* INPUT DATA
◇ ◇ ◇ ◇

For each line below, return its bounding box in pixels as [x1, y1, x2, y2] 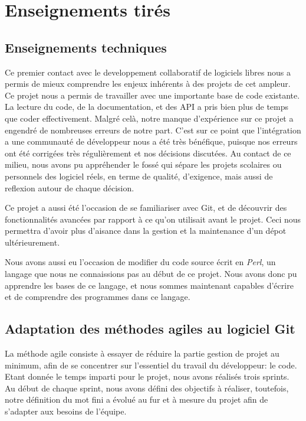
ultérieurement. [5, 236, 60, 248]
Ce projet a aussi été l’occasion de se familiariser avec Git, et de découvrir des [5, 201, 287, 214]
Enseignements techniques [5, 38, 167, 56]
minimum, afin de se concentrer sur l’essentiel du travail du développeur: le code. [5, 358, 297, 371]
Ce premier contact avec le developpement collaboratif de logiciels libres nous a [5, 66, 291, 78]
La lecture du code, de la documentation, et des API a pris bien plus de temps [5, 100, 289, 113]
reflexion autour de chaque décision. [5, 181, 134, 194]
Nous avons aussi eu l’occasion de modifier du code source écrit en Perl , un [5, 256, 276, 268]

◇ ◇ ◇ ◇

* WORK TASK
From the opening line of the entries, copy each line exactly until the line with "reflexion autour de", which is copied as well; leave out pictures.

* TASK RESULT
For each line below, return its bounding box in pixels as [x1, y1, x2, y2] 
ultérieurement. [5, 236, 60, 248]
Ce projet a aussi été l’occasion de se familiariser avec Git, et de découvrir des [5, 201, 287, 214]
Enseignements techniques [5, 38, 167, 56]
minimum, afin de se concentrer sur l’essentiel du travail du développeur: le code. [5, 358, 297, 371]
Ce premier contact avec le developpement collaboratif de logiciels libres nous a [5, 66, 291, 78]
La lecture du code, de la documentation, et des API a pris bien plus de temps [5, 100, 289, 113]
reflexion autour de chaque décision. [5, 181, 134, 194]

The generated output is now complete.